Scenario 3), purchase of another company is the real risky scenario. As it stands now, common shares are really "options" on a huge turnaround in value, in a liquidation it's unlikely common would recieve anything. So from the common's perspective, a "reverse merger" into a viable company that needs a cash injection would be the best of all possible worlds to turn an underwater "option" into real value. But this kind of transaction could be highly destructive to the value of the preferred.
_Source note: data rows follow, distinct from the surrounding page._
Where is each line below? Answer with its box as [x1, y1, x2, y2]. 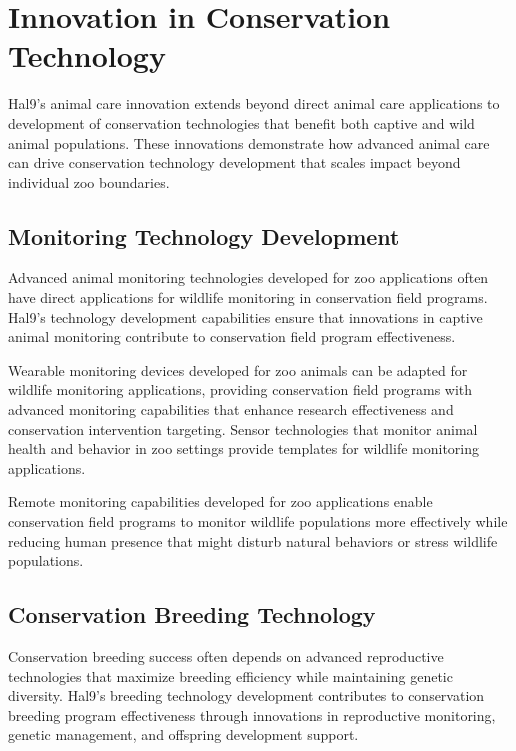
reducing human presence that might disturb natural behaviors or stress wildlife [8, 530, 498, 551]
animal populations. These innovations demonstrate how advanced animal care [8, 132, 490, 153]
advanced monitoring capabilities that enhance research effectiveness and [8, 399, 454, 420]
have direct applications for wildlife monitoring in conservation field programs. [8, 287, 488, 308]
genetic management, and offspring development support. [8, 724, 359, 745]
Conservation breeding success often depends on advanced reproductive [8, 646, 444, 666]
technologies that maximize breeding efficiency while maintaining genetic [8, 665, 453, 686]
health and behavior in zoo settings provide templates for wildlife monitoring [8, 438, 479, 459]
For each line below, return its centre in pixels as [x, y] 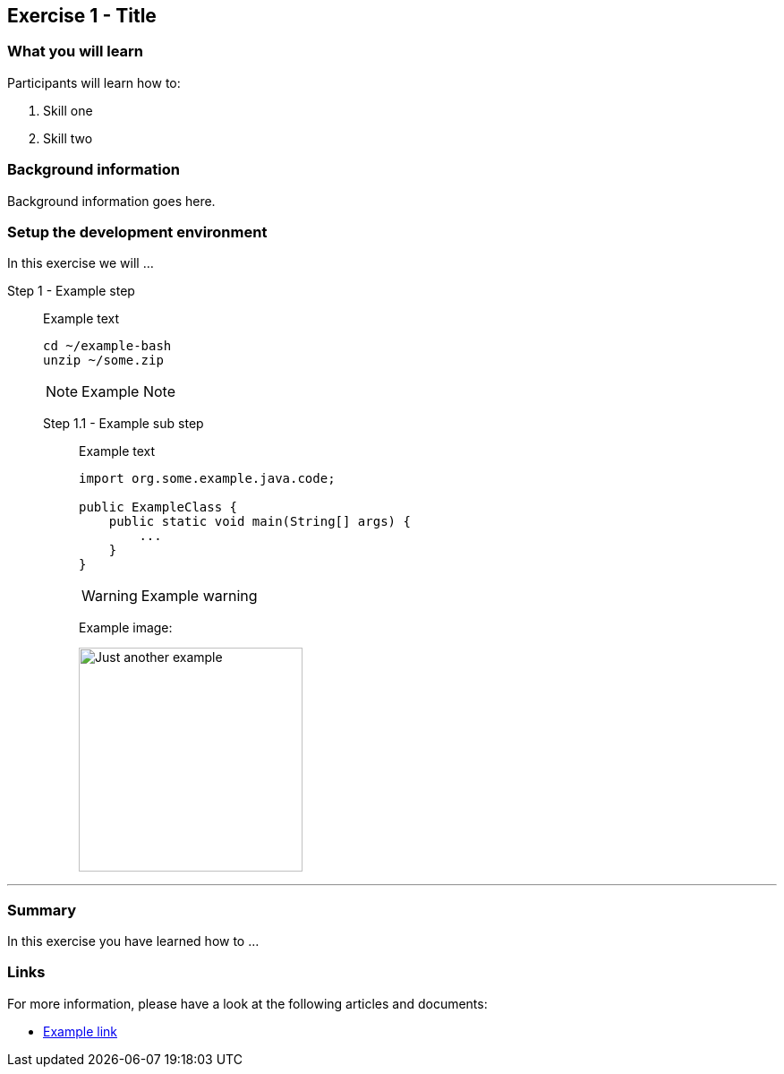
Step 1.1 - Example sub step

But I believe there is some downside protection in scenario 3. Currently the preferred is convertible into 4.22 shares of common at anytime. With the common at 50 cents that "right" is only worth a little over $2. But in the announcement of a deal favoring common over preferred should cause the common to trade up. So even if the preferred gets crushed you could have the chance to convert out, if common is at 90 cents you'll break even. Even if the common doesn't respond, my interpretation of the prospectus is that the conversion ratio in a low priced deal will be ratched down, so that preferred will convert into more common shares.
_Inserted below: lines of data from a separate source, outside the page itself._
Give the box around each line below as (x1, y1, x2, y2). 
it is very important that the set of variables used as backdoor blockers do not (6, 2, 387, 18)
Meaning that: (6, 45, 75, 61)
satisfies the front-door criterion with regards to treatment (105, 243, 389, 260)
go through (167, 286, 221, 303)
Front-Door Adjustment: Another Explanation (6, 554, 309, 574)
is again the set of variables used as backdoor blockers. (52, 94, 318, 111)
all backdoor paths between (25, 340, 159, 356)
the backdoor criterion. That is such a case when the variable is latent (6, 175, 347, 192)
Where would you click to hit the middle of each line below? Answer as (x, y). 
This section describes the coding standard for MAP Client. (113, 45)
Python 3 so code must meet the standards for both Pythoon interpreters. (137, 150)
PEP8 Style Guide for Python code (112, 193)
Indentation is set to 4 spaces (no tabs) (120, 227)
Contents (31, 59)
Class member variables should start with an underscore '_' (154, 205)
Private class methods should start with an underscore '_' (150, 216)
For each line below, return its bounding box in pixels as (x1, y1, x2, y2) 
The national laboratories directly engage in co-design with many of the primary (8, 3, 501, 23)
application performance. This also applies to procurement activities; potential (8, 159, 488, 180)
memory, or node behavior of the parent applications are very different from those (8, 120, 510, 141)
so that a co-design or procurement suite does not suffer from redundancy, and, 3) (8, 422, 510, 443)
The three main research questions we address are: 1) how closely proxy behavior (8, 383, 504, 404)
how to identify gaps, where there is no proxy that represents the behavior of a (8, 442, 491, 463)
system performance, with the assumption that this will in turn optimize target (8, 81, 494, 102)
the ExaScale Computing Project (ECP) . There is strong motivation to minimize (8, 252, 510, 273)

So what gives me confidence that the board of directors will do anything to protect the preferred? Two words, self interest. Three of the eight board members are VC's who invested early in the company, and also invested in the preferred offering. I believe (but haven't been able to confirm) that they still hold their preferred shares. Here is a table of what I believe their current holdings to be.

Common Preferred
Jean Deleage (Alta Partners) 1.142M 100k
Robert Nelson (Arch Venture Ptnrs) 2M 200k
Stephen Wertheimer (W Capital) 576k 103k

They control preferred with a liquidation preference of $4M, and common with a current market value of $1.75M. In any transaction, they will recieve just over 20% of the preferred's payout, and 18% of the common. Thin, but just enough I think for them to be incented to ensure preferred gets treated as fairly as possible. As evidence of this is the fact the dividend has not (yet) been discontinued.
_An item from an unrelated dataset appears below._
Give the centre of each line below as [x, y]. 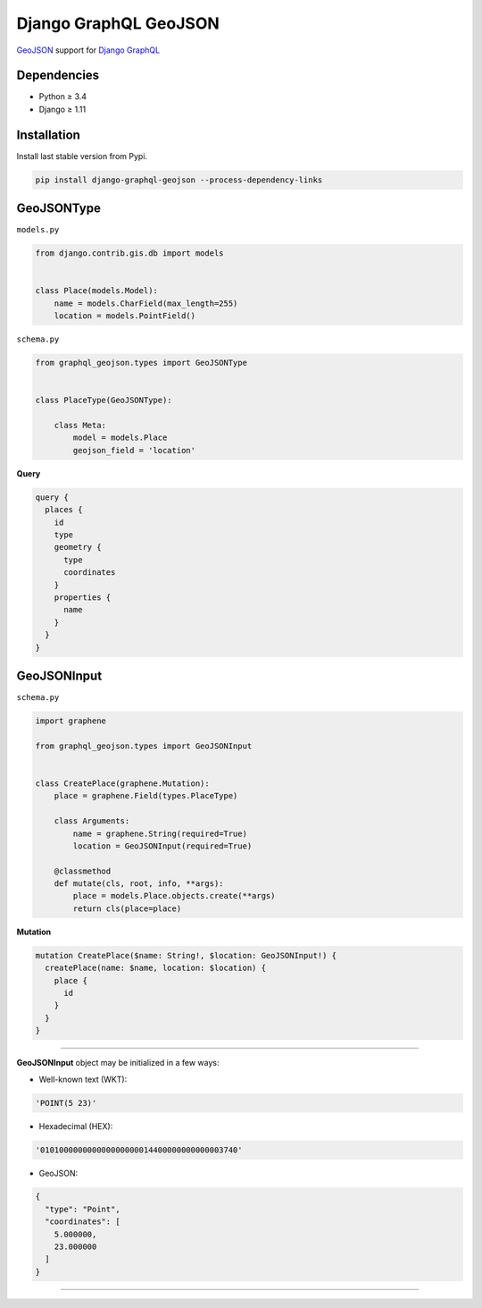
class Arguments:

So to summarize, there are three possible outcomes. One (liquidation) should show an outstanding profit. The second (sale) should show a profit, in fact it might be as good as liquidation. The third (purchase of another business) would probably show a loss, but conversion rights appear to be able to prevent a total loss and might actually salvage a small loss. The catalyst awaits the announcement of their strategic direction.

Disclaimer: This is the first preferred stock I've invested in, so I've learned quite a bit, and wouldn't be surprised if I'm missing something important. In fact, smarter people here may point out that I'm entirely wrong (which is why I posted this). I have a medium position in it right now, roughly 10% of my portfolio.

Risks
- Company can suspend dividend at any time.
- Conversion rights under water.
- If XCyte decides to re-invest it's cash into another venture, preferred can rapidly become worthless.
- Authoer might have misinterpreted conversion rights.

Catalyst

Resolution of strategic options, and board announcement of direction.